The worst spots on the walls seem to be right where the texture is the most intense. It’s not like I haven’t been a good housekeeper over the years either. I have! I just can’t stop nitpicking when I know our deposit is at stake. I know more likely than not we won’t get our deposit back regardless of me scrubbing my fingers to the bone. I still have to try.
It’s strange prepping a rental house for a move. I have scrubbed this hard in apartments that I lived in for much less time. Not surprisingly I got the full deposit back. This is a house though. That we have raised our kids in for nine long years. I didn’t clean this meticulously when we sold that first fixer upper after four years of occupying it.
Selling a home is different from walking away from a rental. I look at this house that we have lived in for a significant period of time and think it just needs to be repainted. If it were my home I would repaint baseboards in a heartbeat. That’s the only way those scuff marks will ever go away.
I would do a better job painting too. The more I clean the more original mistakes I see. Drip marks, sides of door frames that never got the second coat they needed, knots in the boards, paint bleeding onto the walls or wall paint bleeding onto the baseboards. I know. I need to stop. Someone else’s work is not my problem. But it’s not perfect so it is my problem!

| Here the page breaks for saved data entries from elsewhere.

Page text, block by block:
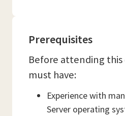
Prerequisites
Before attending
must have:
Experience with
Server operating

I don’t know if they are selling the home or renting it out. There are a lot of unfinished projects the handyman will finally have to finish though. In the meantime I am killing myself scrubbing because I can’t seem to stop. The worst part of all this is cleaning rooms we still need to use!
Heath joked that the Relief Society sisters will come in and wonder why we need help cleaning! That’s the hope. No, I do need help. I can’t get behind some places until things are moved. Like the refrigerator, the washer and dryer, some of the heavy furniture. My conscience won’t let me not keep working until this place sparkles. That and the promise of Diet Coke. I work for simple pleasures.